Titanium-44 is radioactive isotope such that every 63 years, its mass decreases by half. For a sample of titanium-44 with an initial mass of 100 grams, what is a function that will give the mass of the sample remaining after any amount of time?

1 Answer
Apr 4, 2017

Answer:

#A_t = "100 g" * (1/2)^(t/"63 years")#

Explanation:

The first thing to notice here is that the problem is giving you the half-life of titanium-44.

As you know, the half-life of a radioactive nuclide, #t_"1/2"#, tells you the amount of time needed for half of an initial sample of said nuclide to undergo radioactive decay.

In this case, you know that every #63# years, the mass of titanium-44 present in a sample is halved.

#t_"1/2" = "63 years"#

Now, if you take #A_0# to be the initial mass of titanium-44, you can say that you will have

  • #A_0 * 1/2 = A_0 * (1/2)^color(red)(1)-># after #color(red)(1)# half-life
  • #A_0/2 * 1/2 = A_0 * 1/4 = A_0 * (1/2)^color(red)(2) -># after #color(red)(2)# half-lives
  • #A_0/4 * 1/2 = A_0 * 1/8 = A_0 * (1/2)^color(red)(3) -># after #color(red)(3)# half-lives
  • #A_0/8 * 1/2 = A_0 * 1/16 = A_0 * (1/2)^color(red)(4) -># after #color(red)(4)# half-lives
    #vdots#

and so on. You can thus say that #A_t#, which will be the amount of titanium-44 that remains undecayed after a period of time #t#, will be equal to

#A_t = A_0 * (1/2)^color(red)(n)#

Here #color(red)(n)# represents the number of half-lives that pass in the given period of time #t#. Since you know that

#"number of half-lives" = "total time"/"one half-life"#

you can express the number of half-lives that pass in the period of time #t# by using the half-life of the nuclide

#color(red)(n) = t/t_"1.2"#

Plug this into the equation to get

#A_t = A_0 * (1/2)^(t/t_"1/2")#

Since you know that

#A_0 = "100 g"#

you can rewrite the equation as

#color(darkgreen)(ul(color(black)(A_t = "100 g" * (1/2)^(t/"63 years"))))#

This equation will allow you to find the mass of titanium-44 that remains undecayed after a given period of time #t# passes.

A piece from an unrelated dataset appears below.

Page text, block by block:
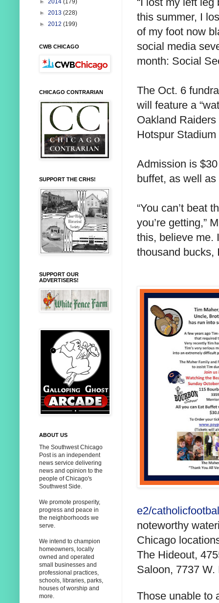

Notice that if #t# is a multiple of the half-life #t_"1/2"#, let's say

#t = 3 xx t_"1/2"#

you have

#color(red)(n) = (3 * color(red)(cancel(color(black)(t_"1/2"))))/color(red)(cancel(color(black)(t_"1/2"))) = color(red)(3)#

and

#A_t = "100 g" * (1/2)^color(red)(3)#

#A_t = "100 g" * 1/8 = "12.5 g"#

This means that after

#3 * "63 years" = "189 years"#

pass, the initial #"100-g"# sample of titanium-44 will be reduced to #"12.5 g"#.